Essa certificação é um requisito da legislação alemã, em linha com regras igualmente vigentes em Portugal: em 2014 a ERSE – Entidade Reguladora dos Serviços Energéticos realizou um processo similar de certificação da REN como operador independente das redes de transporte de eletricidade e gás natural, de forma a cumprir as diretivas europeias de separação das atividades de produção, transporte e comercialização de energia.
Sem Nord Stream 2 o que acontece?
O Nord Stream 2 tem capacidade para transportar anualmente 55 mil milhões de metros cúbicos (55 BCM), ou seja, 10 vezes o consumo português de gás natural, que segundo a Direção-Geral de Energia e Geologia (DGEG) ascendeu a 5,6 BCM em 2021.
A suspensão da certificação do Nord Stream 2 resulta no adiamento da entrada em operação comercial da infra-estrutura, o que obrigará a Alemanha e a Europa a encontrar outras fontes de aprovisionamento de gás.
O Nord Stream 2 duplicaria a capacidade de exportação de gás da Rússia para a Alemanha através do Báltico (que desde 2011 já conta com os 55 BCM do Nord Stream 1), e permitiria um maior fluxo de energia para o centro da Europa, podendo aliviar os problemas de escassez como os que o Velho Continente registou nos últimos meses de 2021, com a procura de gás nos mercados asiáticos a oferecer forte concorrência no mercado global, puxando os preços deste combustível para cima.
Segundo os dados da associação europeia de operadores de transporte de gás citados e analisados pelo instituto Bruegel, na sexta semana deste ano (5 a 11 de fevereiro), a Europa recebeu 8,9 BCM de gás natural.
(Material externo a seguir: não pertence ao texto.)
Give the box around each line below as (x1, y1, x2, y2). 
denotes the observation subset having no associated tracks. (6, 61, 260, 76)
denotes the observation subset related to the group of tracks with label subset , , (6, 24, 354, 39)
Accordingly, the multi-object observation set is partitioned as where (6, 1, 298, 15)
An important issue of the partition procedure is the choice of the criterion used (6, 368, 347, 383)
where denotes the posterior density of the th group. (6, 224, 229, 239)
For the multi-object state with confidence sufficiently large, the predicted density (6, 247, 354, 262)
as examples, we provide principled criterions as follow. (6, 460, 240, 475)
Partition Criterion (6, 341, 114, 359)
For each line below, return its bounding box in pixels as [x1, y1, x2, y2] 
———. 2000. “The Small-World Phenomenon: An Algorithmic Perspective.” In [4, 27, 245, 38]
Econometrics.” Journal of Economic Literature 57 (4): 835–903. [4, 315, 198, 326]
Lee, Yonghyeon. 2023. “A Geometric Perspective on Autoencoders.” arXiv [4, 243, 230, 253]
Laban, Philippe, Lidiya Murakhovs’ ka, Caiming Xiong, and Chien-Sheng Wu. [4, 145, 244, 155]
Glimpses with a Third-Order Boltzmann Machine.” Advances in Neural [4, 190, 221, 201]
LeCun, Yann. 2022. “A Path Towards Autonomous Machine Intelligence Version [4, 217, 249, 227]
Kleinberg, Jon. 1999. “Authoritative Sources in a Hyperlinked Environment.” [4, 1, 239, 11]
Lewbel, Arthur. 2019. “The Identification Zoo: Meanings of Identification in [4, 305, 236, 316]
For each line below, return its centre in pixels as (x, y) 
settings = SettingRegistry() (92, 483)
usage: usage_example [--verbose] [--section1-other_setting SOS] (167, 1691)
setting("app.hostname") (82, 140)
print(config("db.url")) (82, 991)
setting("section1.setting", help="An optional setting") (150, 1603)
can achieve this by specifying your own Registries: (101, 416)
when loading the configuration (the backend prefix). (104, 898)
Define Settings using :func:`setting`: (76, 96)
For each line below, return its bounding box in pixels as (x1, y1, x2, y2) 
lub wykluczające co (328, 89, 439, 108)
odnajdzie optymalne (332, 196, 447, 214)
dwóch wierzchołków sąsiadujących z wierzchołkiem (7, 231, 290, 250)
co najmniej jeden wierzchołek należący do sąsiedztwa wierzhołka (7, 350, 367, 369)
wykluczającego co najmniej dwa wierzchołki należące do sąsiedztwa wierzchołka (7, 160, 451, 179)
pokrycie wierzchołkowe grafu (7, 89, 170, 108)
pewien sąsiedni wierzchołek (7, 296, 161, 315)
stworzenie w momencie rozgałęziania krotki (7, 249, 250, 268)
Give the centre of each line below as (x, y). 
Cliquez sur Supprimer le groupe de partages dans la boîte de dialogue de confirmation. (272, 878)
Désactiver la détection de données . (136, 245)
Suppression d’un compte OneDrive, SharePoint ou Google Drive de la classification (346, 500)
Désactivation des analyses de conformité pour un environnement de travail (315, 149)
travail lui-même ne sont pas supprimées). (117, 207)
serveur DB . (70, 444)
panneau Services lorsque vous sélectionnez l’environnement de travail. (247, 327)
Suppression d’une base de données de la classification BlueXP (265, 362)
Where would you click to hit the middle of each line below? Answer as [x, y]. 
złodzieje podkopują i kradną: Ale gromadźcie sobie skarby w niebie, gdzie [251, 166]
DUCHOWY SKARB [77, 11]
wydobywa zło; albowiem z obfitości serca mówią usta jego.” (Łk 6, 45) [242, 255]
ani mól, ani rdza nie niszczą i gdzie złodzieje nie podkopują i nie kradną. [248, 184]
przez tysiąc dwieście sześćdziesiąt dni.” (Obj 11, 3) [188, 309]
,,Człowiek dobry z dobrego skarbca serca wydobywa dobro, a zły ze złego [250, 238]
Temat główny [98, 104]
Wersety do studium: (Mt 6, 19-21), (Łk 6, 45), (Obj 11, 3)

Desse total, 2,06 BCM (23% do total) vieram da Rússia. A Noruega forneceu 2,8 BCM (31%), a Argélia 0,7 BCM (8%) e a maior parte do gás remanescente chegou ao Velho Continente por via marítima, na forma de gás natural liquefeito (GNL, ou LNG em inglês), que abasteceu 3,1 BCM nessa semana (35% do total).
A capacidade adicional que o Nord Stream 2 dará à Europa corresponde a pouco mais de 1 BCM (mil milhões de metros cúbicos) por semana, volume que, a não ser importado da Rússia, a Europa terá de aprovisionar de outras origens. E conseguirá?
Em janeiro os Estados Unidos da América (EUA), um dos maiores fornecedores de GNL da Europa, iniciaram conversações com o Qatar (outro fornecedor de referência, incluindo de Portugal) para assegurar um reforço das exportações de gás para os mercados europeus, no caso de uma invasão russa à Ucrânia ameaçar o abastecimento da Europa.
A sinalização da disponibilidade norte-americana para reforçar o abastecimento à Europa dará algum conforto aos decisores europeus, perante o cenário de terem de compensar parte do gás russo que hoje chega à Europa (23%, conforme referido) por outras fontes.
Preço do gás dispara
No entanto, a iminência de uma invasão russa provocou na manhã desta terça-feira um disparo na cotação dos contratos de gás TTF (Title Transfer Facility). Negociados na Holanda, mas referência para as empresas de energia de toda a Europa, os TTF abriram a sessão nos 80 euros por megawatt hora (MWh), mais 8% que na véspera.
Embora a meio da manhã o preço destes contratos tenha aliviado, as declarações do chanceler Olaf Scholz sobre a suspensão da certificação do Nord Stream 2 vieram novamente agitar o mercado e os traders de energia.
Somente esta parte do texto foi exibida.